Dans sa soixante-sixième année, il montre une fois de plus une part de l’incroyable énergie de sa jeunesse triomphante. Jour et nuit, il travaille à lever des armées et à équiper la flotte. Heureusement pour lui, le gouvernement suédois diffère les hostilités en Scanie [12] jusqu’en février 1644, si bien que les Danois sont capables de préparer leurs défenses et sauver la forteresse primordiale de Malmö [13]. Torstensson est incapable de joindre le Jutland à la Fionie [14] par manque de moyens de transport et la flotte auxiliaire hollandaise partie à sa rescousse est battue entre les îles de Sylt [15] et Römö [16] sur la côte occidentale du Schleswig [17] par la flotte danoise. Une autre tentative de transporter Torstensson et son armée vers les îles danoises est contrecarrée par Christian IV en personne le 1er juillet 1644.
Ce jour-là, les deux flottes s’affrontent au large de Kolberge Heide, au sud-est de la baie de Kiel [18]. Christian y montre un héroïsme qui lui gagne la sympathie de la nation danoise et rend son nom fameux dans des chansons et récits.
La fuite de la flotte suédoise et l’anéantissement de la flotte danoise par les efforts combinés de navires suédois et hollandais après un combat opiniâtre entre Fehmarn [19] et Lolland [20] à la fin septembre, épuisent les ressources militaires du Danemark et obligent Christian à accepter la médiation de la France et des Provinces-Unies.

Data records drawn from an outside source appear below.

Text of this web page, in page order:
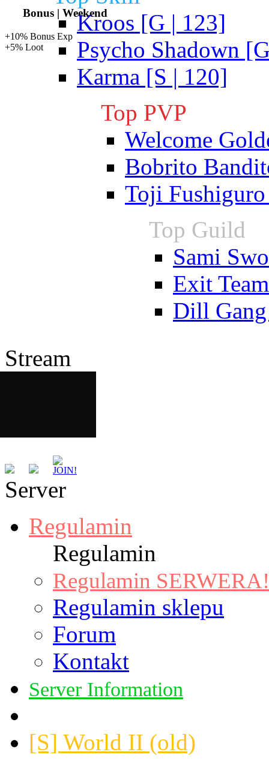
Bonus | Weekend
+10% Bonus Exp
+5% Loot
Kroos [G | 123]
Psycho Shadown
Karma [S | 120]
Top PVP
Welcome
Bobrito
Toji
Top Guild
Sami
Exit
Dill
Stream
Server
Regulamin
Regulamin
Regulamin
Regulamin sklepu
Forum
Kontakt
Server Information
[S] World II (old)
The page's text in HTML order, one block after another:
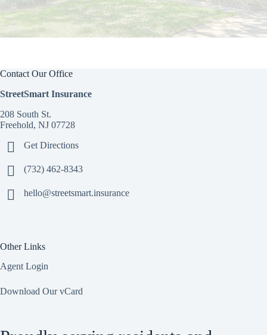
Contact Our Office
StreetSmart Insurance
208 South St.
Freehold, NJ 07728
Get Directions
(732) 462-8343
hello@streetsmart.insurance
Other Links
Agent Login
Download Our vCard
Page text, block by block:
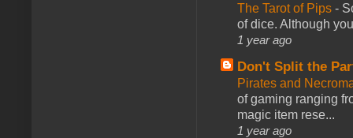
The Tarot of Pips -
of dice. Although
1 year ago
Don't Split the
Pirates and
of gaming ranging
magic item rese...
1 year ago
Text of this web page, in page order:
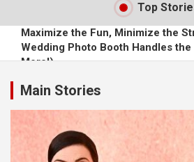
Top
Maximize the Fun, Minimize the
Wedding Photo Booth Handles
More!)
Story
marketplace to stand up against
‘Love Is Blind’ time 5’s Lydia and
length few
Main Stories
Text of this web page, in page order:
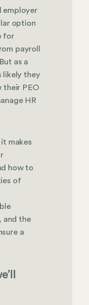
employer
option
for
payroll
as a
likely they
their PEO
HR
makes
how to
of
and the
a
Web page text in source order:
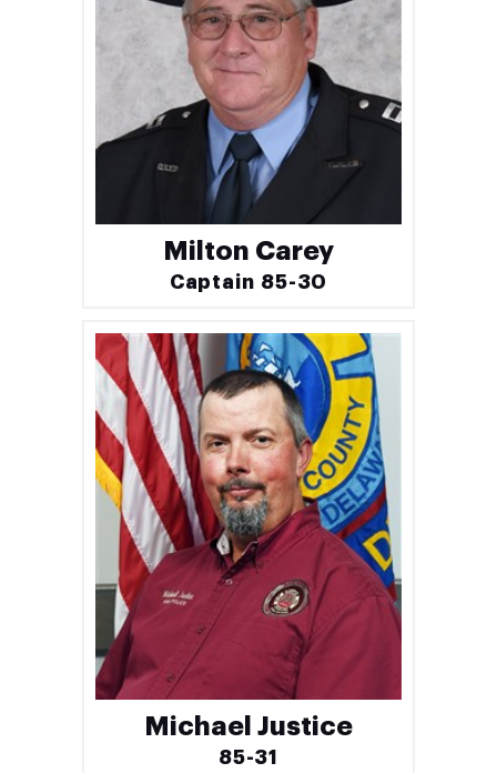
Milton Carey
Captain 85-30
Michael Justice
85-31
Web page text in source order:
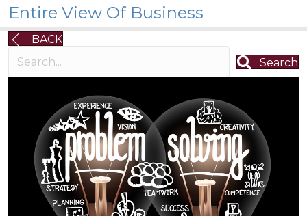
Entire View Of Business
BACK
Search
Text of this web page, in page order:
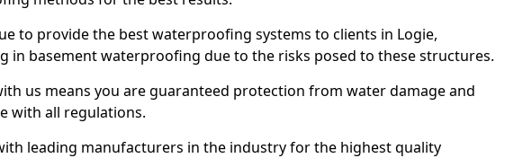
to provide the best waterproofing systems to clients in Logie,
in basement waterproofing due to the risks posed to these structures.
us means you are guaranteed protection from water damage and
with all regulations.
leading manufacturers in the industry for the highest quality
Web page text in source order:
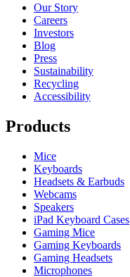
Our Story
Careers
Investors
Blog
Press
Sustainability
Recycling
Accessibility
Products
Mice
Keyboards
Headsets & Earbuds
Webcams
Speakers
iPad Keyboard Cases
Gaming Mice
Gaming Keyboards
Gaming Headsets
Microphones
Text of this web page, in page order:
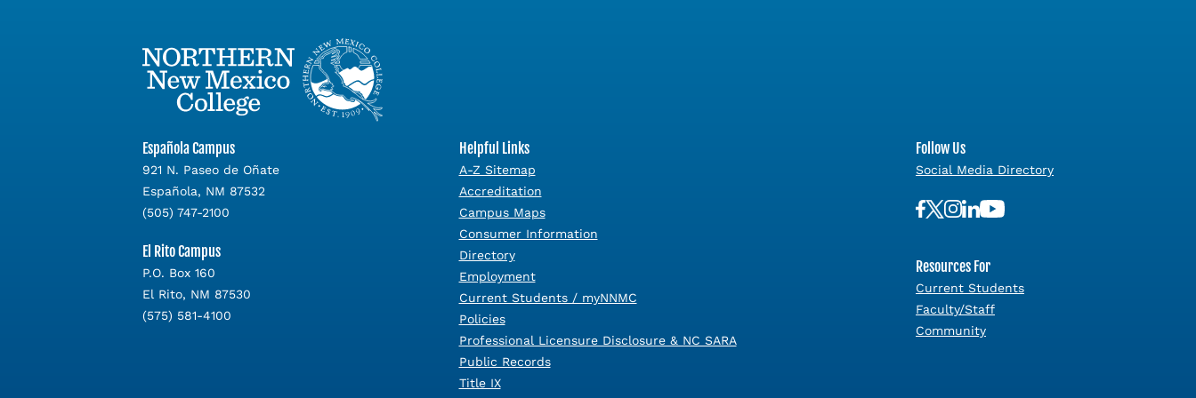
Española Campus
921 N. Paseo de Oñate
Española, NM 87532
(505) 747-2100
El Rito Campus
P.O. Box 160
El Rito, NM 87530
(575) 581-4100
Helpful Links
A-Z Sitemap
Accreditation
Campus Maps
Consumer Information
Directory
Employment
Current Students / myNNMC
Policies
Professional Licensure Disclosure & NC SARA
Public Records
Title IX
Follow Us
Social Media Directory
Resources For
Current Students
Faculty/Staff
Community
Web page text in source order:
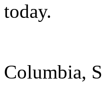
today.
Columbia,
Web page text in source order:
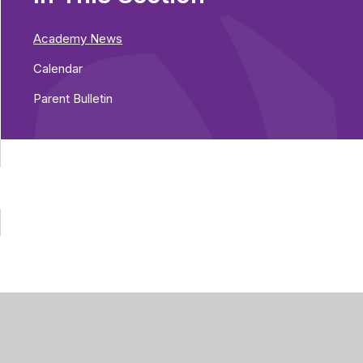
Academy News
Calendar
Parent Bulletin

Les Suédois menés par Baner sont victorieux et le désastre danois est constaté. La paix est finalement signée à Brömsebro [21] le 8 février 1645. Le Danemark doit céder les provinces norvégiennes de Jämtland, Härjedalen et Älvdalen ainsi que les îles de Gotland et de Ösel en mer Baltique. En outre dans les termes du traité, la Suède de la reine Christine est désormais exemptée du péage du Sund prélevé sur les bateaux étrangers passant par les eaux danoises de la Baltique. En plus de ceci, la Suède reçoit la province de Halland pour une période de 30 ans comme garantie de ces dispositions, possession définitivement confirmée par la suite lors du traité de Roskilde [22].
Le 21 février 1648, à sa demande, il est amené en civière de Frederiksborg près de sa bien-aimée Copenhague, où il meurt une semaine plus tard.